## WORK ORDER
With pictures left out, only the lines from the one containing "In the example" through the end of the records should be reproduced exactly, please.

## INFORMATION

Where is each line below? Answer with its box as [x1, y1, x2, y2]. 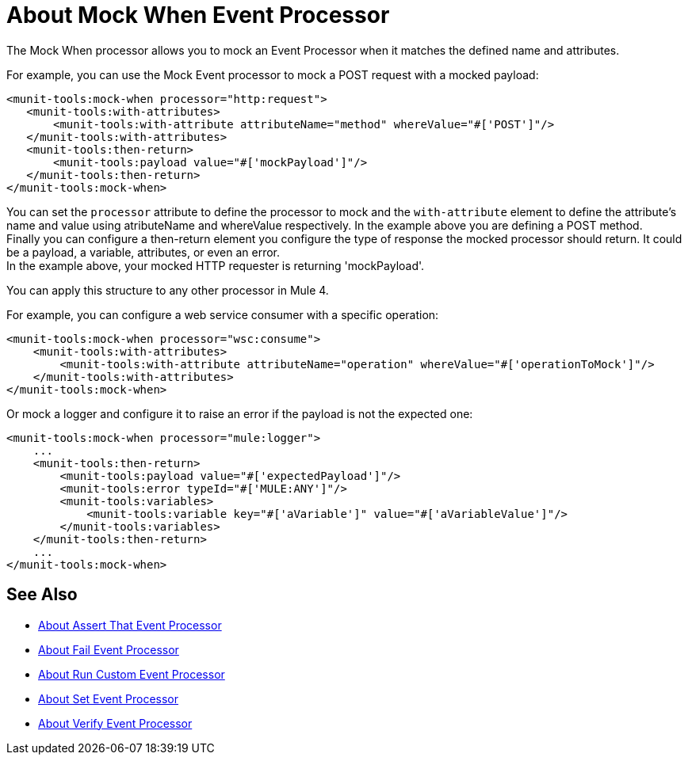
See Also [6, 584, 78, 605]
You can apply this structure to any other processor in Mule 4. [6, 283, 329, 297]
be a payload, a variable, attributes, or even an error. [6, 245, 280, 259]
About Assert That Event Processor [38, 618, 222, 632]
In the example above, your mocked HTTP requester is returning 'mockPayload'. [6, 258, 425, 272]
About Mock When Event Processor [6, 2, 390, 29]
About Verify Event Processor [38, 716, 193, 730]
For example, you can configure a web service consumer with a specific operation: [6, 307, 439, 322]
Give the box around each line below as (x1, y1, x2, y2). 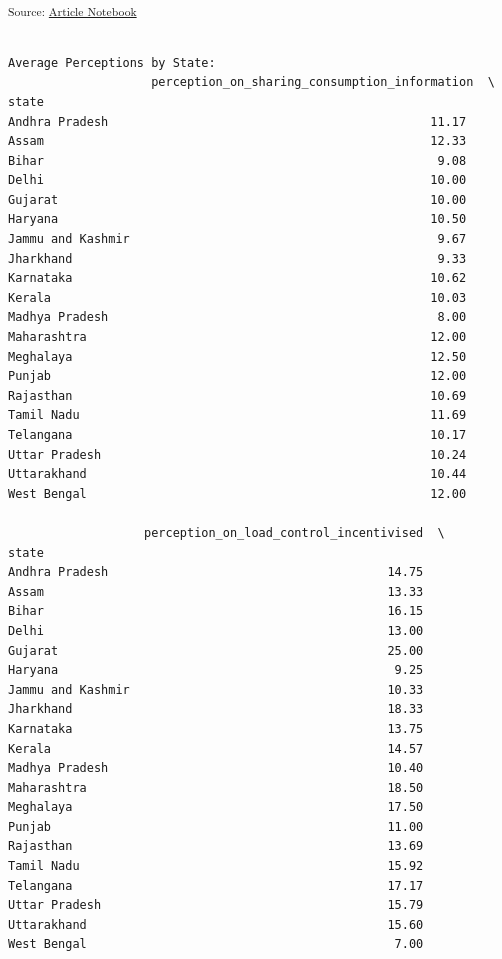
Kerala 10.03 (8, 290, 467, 305)
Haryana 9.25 (8, 663, 424, 678)
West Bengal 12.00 (8, 486, 467, 501)
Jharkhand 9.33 (8, 251, 467, 266)
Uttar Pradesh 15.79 (8, 898, 424, 913)
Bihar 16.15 (8, 604, 424, 619)
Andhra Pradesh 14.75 (8, 565, 424, 580)
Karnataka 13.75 (8, 721, 424, 736)
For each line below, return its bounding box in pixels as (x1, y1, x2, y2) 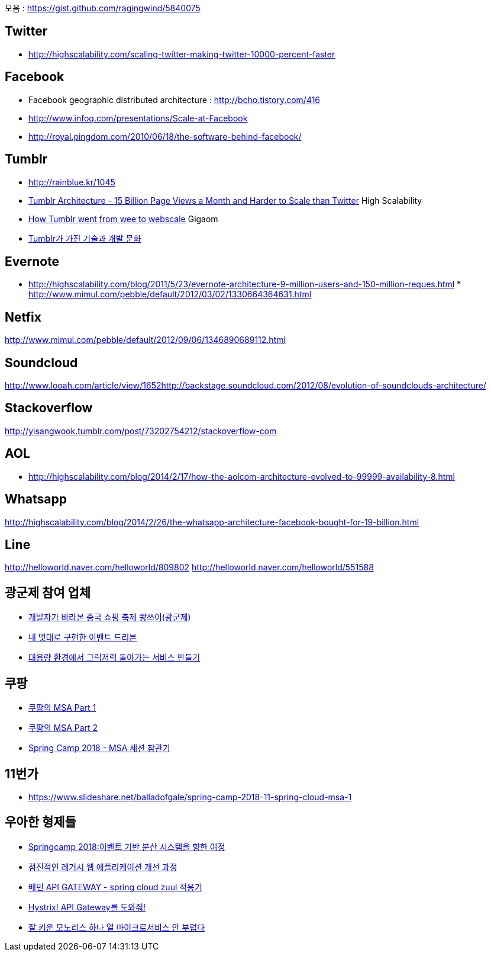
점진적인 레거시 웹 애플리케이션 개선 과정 (28, 861, 177, 872)
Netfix (5, 309, 41, 325)
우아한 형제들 (5, 814, 76, 830)
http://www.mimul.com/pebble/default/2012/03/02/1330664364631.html (28, 289, 312, 300)
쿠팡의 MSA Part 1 (28, 702, 96, 713)
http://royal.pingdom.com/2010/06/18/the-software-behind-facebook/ (28, 131, 302, 142)
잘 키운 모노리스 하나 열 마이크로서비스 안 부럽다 (28, 922, 205, 932)
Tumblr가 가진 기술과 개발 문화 (28, 233, 141, 243)
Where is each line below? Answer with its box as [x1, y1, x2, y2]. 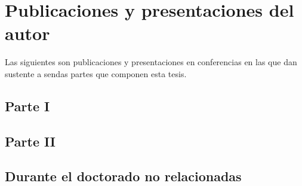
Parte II [5, 132, 56, 150]
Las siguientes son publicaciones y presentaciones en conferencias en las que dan [5, 56, 297, 68]
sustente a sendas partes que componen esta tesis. [5, 67, 187, 80]

## EXPECTED ANSWER
In the example above, your mocked HTTP requester is returning 'mockPayload'. [6, 258, 425, 272]
About Mock When Event Processor [6, 2, 390, 29]
About Verify Event Processor [38, 716, 193, 730]
For example, you can configure a web service consumer with a specific operation: [6, 307, 439, 322]
Give the box around each line below as (x1, y1, x2, y2). 
Kerala 10.03 (8, 290, 467, 305)
Haryana 9.25 (8, 663, 424, 678)
West Bengal 12.00 (8, 486, 467, 501)
Jharkhand 9.33 (8, 251, 467, 266)
Uttar Pradesh 15.79 (8, 898, 424, 913)
Bihar 16.15 (8, 604, 424, 619)
Andhra Pradesh 14.75 (8, 565, 424, 580)
Karnataka 13.75 (8, 721, 424, 736)
For each line below, return its bounding box in pixels as (x1, y1, x2, y2) 
점진적인 레거시 웹 애플리케이션 개선 과정 (28, 861, 177, 872)
Netfix (5, 309, 41, 325)
우아한 형제들 (5, 814, 76, 830)
http://www.mimul.com/pebble/default/2012/03/02/1330664364631.html (28, 289, 312, 300)
쿠팡의 MSA Part 1 (28, 702, 96, 713)
http://royal.pingdom.com/2010/06/18/the-software-behind-facebook/ (28, 131, 302, 142)
잘 키운 모노리스 하나 열 마이크로서비스 안 부럽다 (28, 922, 205, 932)
Tumblr가 가진 기술과 개발 문화 (28, 233, 141, 243)
Where is each line below? Answer with its box as [x1, y1, x2, y2]. 
Parte II [5, 132, 56, 150]
Las siguientes son publicaciones y presentaciones en conferencias en las que dan [5, 56, 297, 68]
sustente a sendas partes que componen esta tesis. [5, 67, 187, 80]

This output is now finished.